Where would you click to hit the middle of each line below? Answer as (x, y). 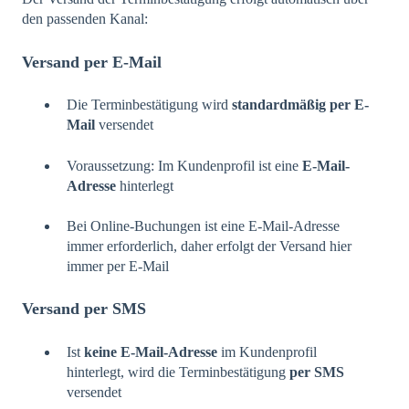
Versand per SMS (84, 309)
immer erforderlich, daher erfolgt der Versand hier (209, 246)
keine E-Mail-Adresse (151, 351)
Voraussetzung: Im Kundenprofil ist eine (184, 165)
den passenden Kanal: (85, 19)
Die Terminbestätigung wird (149, 105)
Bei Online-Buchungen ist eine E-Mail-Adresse (203, 225)
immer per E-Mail (118, 266)
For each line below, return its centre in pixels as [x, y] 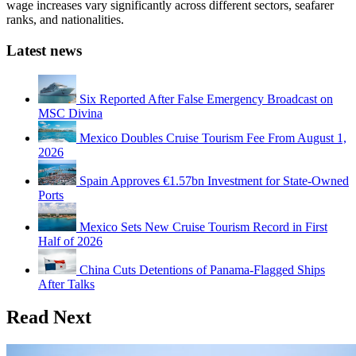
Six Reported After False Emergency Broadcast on [206, 99]
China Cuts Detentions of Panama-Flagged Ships [202, 269]
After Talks [66, 284]
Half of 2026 [70, 241]
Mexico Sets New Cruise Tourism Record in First [203, 226]
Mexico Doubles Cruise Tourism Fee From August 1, [213, 137]
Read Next [49, 317]
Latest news [44, 50]
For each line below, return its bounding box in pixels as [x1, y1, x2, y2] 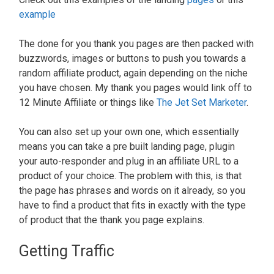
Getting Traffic [19, 242, 114, 260]
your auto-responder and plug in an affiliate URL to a [19, 155, 239, 167]
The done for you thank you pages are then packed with [19, 37, 254, 50]
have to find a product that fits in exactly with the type [19, 199, 246, 211]
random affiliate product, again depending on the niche [19, 67, 248, 79]
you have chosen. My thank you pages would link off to [19, 81, 252, 94]
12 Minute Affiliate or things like [19, 96, 157, 108]
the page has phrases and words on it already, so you [19, 184, 245, 196]
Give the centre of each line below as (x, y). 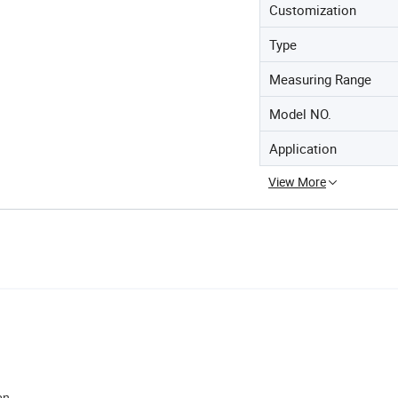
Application (303, 148)
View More (297, 182)
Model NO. (300, 114)
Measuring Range (320, 79)
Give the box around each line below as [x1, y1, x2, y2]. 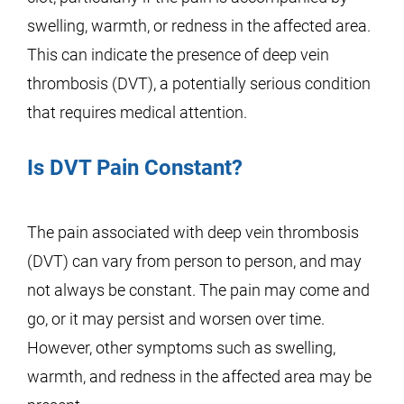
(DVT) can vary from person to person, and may [27, 252, 362, 271]
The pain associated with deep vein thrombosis [27, 223, 359, 242]
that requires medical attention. [27, 103, 247, 122]
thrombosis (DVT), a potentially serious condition [27, 74, 371, 93]
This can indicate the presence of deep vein [27, 45, 329, 64]
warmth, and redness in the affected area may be [27, 367, 372, 386]
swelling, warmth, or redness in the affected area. [27, 16, 371, 35]
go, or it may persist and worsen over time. [27, 309, 325, 328]
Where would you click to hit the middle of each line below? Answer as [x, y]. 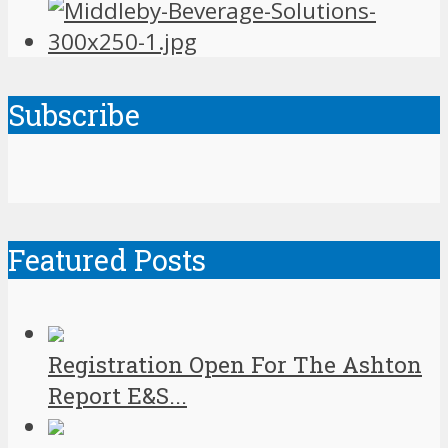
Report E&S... [117, 395]
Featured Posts [107, 260]
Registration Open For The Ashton [235, 364]
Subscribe [74, 114]
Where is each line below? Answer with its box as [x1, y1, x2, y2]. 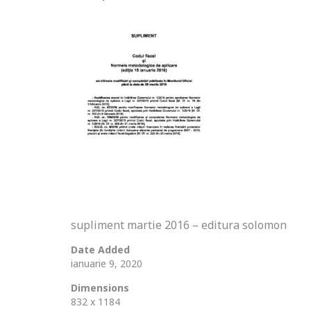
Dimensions [71, 281, 129, 294]
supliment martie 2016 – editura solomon [71, 217, 287, 233]
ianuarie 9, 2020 [71, 257, 142, 270]
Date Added [71, 243, 130, 256]
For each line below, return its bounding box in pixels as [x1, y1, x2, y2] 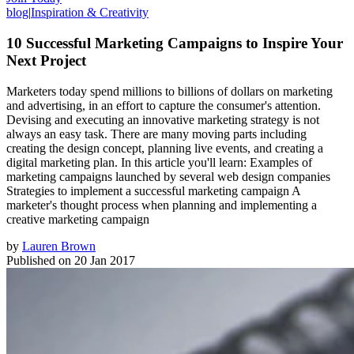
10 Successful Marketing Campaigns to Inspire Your [6, 34, 343, 51]
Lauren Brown [22, 239, 96, 253]
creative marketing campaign [6, 212, 149, 226]
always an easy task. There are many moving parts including [6, 126, 307, 141]
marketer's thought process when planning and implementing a [6, 198, 317, 212]
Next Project [6, 51, 86, 69]
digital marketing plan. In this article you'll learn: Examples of [6, 155, 312, 169]
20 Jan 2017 [74, 253, 135, 267]

§ **Assignment**: Work out how many lines in the data above hold the word "immer". Reply with nothing but the count.

§ **Worked solution**: 2